BEGIN

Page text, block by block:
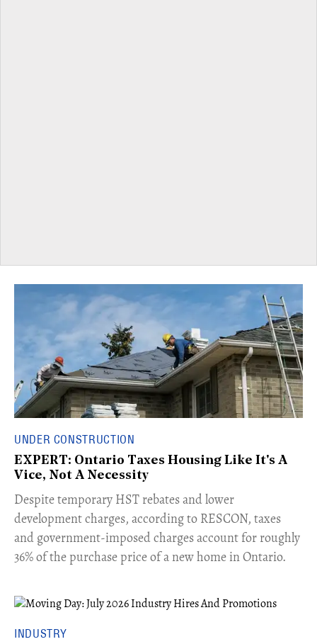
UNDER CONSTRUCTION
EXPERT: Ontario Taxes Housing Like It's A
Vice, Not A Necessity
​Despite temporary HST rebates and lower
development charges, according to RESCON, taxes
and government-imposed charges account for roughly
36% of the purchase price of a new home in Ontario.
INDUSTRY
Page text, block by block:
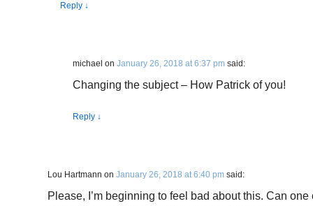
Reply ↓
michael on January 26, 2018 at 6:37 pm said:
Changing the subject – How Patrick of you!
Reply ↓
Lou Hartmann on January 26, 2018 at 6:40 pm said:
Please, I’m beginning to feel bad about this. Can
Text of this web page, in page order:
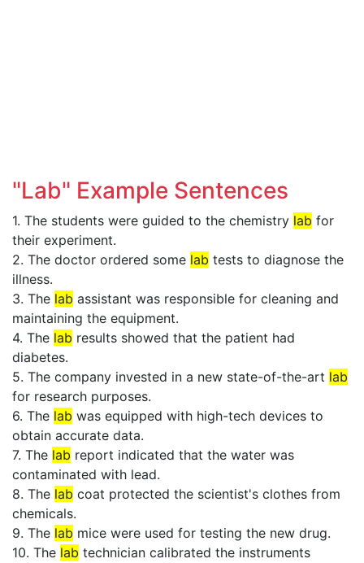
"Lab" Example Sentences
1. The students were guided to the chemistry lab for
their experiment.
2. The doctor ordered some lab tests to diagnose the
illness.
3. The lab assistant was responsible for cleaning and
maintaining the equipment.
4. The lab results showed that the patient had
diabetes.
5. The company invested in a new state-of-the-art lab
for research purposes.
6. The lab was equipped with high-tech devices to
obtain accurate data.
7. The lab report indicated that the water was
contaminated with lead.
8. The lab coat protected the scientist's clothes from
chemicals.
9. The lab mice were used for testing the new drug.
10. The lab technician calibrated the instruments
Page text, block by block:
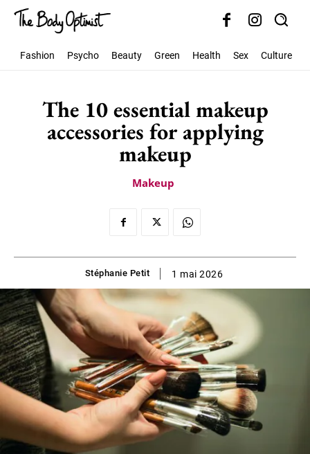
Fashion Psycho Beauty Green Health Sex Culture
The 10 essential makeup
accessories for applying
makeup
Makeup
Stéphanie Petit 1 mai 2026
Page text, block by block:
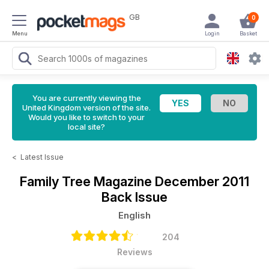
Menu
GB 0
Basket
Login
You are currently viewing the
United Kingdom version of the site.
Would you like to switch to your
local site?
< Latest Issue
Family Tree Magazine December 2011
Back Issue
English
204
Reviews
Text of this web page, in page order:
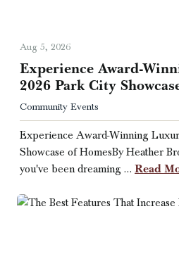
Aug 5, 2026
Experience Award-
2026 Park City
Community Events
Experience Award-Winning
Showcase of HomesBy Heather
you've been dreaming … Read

END

EXERCISE:
Copy out every line of the listing that includes the string "said".

ANSWER SECTION:
michael on January 26, 2018 at 6:37 pm said:
Lou Hartmann on January 26, 2018 at 6:40 pm said:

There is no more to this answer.